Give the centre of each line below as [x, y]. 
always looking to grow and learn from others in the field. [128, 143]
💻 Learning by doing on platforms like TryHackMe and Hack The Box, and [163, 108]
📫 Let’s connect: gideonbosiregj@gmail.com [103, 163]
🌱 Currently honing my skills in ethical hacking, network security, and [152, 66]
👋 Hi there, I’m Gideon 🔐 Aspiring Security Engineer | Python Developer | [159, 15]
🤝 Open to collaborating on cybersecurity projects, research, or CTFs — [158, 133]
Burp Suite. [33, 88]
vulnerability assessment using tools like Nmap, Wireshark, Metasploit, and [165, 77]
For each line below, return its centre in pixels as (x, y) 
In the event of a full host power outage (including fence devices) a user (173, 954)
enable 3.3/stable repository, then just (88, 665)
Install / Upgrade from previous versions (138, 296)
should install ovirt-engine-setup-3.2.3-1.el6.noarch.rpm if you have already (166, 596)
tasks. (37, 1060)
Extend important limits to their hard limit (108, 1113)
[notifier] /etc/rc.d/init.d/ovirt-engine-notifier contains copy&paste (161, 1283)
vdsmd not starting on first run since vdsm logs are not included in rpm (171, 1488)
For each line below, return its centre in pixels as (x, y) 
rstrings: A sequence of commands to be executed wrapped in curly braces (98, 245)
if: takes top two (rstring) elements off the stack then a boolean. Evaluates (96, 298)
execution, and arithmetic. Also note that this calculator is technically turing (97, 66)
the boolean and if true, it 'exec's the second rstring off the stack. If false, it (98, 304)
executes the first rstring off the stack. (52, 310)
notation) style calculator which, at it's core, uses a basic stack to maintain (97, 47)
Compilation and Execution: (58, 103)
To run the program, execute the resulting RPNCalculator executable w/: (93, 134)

---

Task description
From the entries above, extract only the lines running from the one containing "rstrings: A sequence" through the one containing "notation) style calculator", inclusive.

Task answer
rstrings: A sequence of commands to be executed wrapped in curly braces (98, 245)
if: takes top two (rstring) elements off the stack then a boolean. Evaluates (96, 298)
execution, and arithmetic. Also note that this calculator is technically turing (97, 66)
the boolean and if true, it 'exec's the second rstring off the stack. If false, it (98, 304)
executes the first rstring off the stack. (52, 310)
notation) style calculator which, at it's core, uses a basic stack to maintain (97, 47)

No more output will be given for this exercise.